**TASK DESCRIPTION:**
For this exercise, write out each entry below exactly, omitting the images.

··········

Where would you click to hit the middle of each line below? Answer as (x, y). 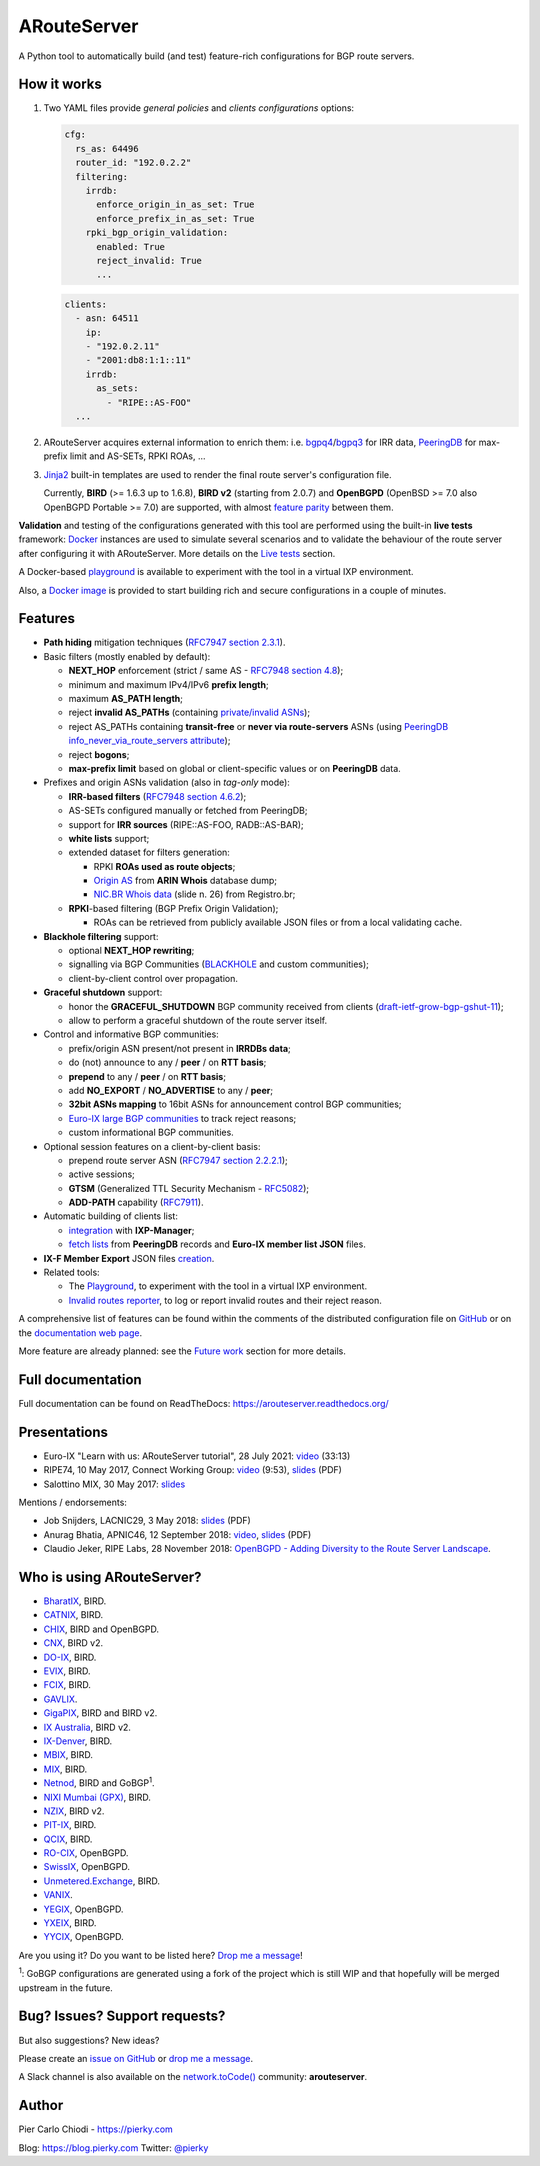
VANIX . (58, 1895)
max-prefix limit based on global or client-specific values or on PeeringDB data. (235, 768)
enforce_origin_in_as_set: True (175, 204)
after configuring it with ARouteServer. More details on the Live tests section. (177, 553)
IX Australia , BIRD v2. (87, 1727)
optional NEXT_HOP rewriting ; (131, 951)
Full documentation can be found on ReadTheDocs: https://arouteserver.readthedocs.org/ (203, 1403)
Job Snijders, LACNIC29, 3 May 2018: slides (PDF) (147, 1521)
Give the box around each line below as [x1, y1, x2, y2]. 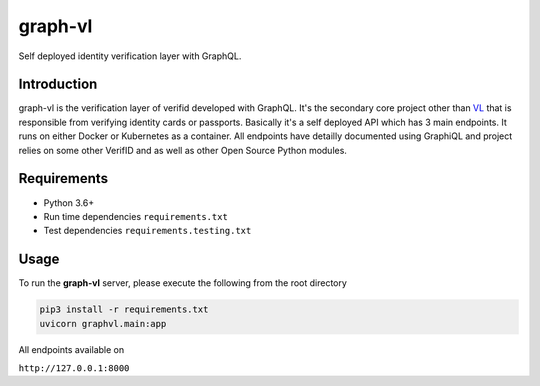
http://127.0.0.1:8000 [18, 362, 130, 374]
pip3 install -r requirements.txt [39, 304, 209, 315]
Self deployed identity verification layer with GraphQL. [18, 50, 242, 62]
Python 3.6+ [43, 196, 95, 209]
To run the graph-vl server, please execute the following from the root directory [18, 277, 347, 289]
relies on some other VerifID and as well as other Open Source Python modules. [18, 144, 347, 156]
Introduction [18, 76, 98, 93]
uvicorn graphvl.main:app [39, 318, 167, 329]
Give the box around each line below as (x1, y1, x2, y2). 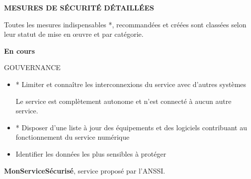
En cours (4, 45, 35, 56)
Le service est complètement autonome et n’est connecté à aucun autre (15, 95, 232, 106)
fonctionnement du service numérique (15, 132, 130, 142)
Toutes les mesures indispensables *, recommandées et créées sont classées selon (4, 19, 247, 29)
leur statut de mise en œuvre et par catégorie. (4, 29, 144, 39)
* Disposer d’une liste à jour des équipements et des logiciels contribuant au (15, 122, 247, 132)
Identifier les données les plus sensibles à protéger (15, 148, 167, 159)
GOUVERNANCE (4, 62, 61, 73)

··········

**SOLVED PROBLEM:**
Where would you click to hit the middle of each line below? Answer as (x, y). 
VANIX . (58, 1895)
max-prefix limit based on global or client-specific values or on PeeringDB data. (235, 768)
enforce_origin_in_as_set: True (175, 204)
after configuring it with ARouteServer. More details on the Live tests section. (177, 553)
IX Australia , BIRD v2. (87, 1727)
optional NEXT_HOP rewriting ; (131, 951)
Full documentation can be found on ReadTheDocs: https://arouteserver.readthedocs.org/ (203, 1403)
Job Snijders, LACNIC29, 3 May 2018: slides (PDF) (147, 1521)
Give the box around each line below as [x1, y1, x2, y2]. 
http://127.0.0.1:8000 [18, 362, 130, 374]
pip3 install -r requirements.txt [39, 304, 209, 315]
Self deployed identity verification layer with GraphQL. [18, 50, 242, 62]
Python 3.6+ [43, 196, 95, 209]
To run the graph-vl server, please execute the following from the root directory [18, 277, 347, 289]
relies on some other VerifID and as well as other Open Source Python modules. [18, 144, 347, 156]
Introduction [18, 76, 98, 93]
uvicorn graphvl.main:app [39, 318, 167, 329]
Give the box around each line below as (x1, y1, x2, y2). 
En cours (4, 45, 35, 56)
Le service est complètement autonome et n’est connecté à aucun autre (15, 95, 232, 106)
fonctionnement du service numérique (15, 132, 130, 142)
Toutes les mesures indispensables *, recommandées et créées sont classées selon (4, 19, 247, 29)
leur statut de mise en œuvre et par catégorie. (4, 29, 144, 39)
* Disposer d’une liste à jour des équipements et des logiciels contribuant au (15, 122, 247, 132)
Identifier les données les plus sensibles à protéger (15, 148, 167, 159)
GOUVERNANCE (4, 62, 61, 73)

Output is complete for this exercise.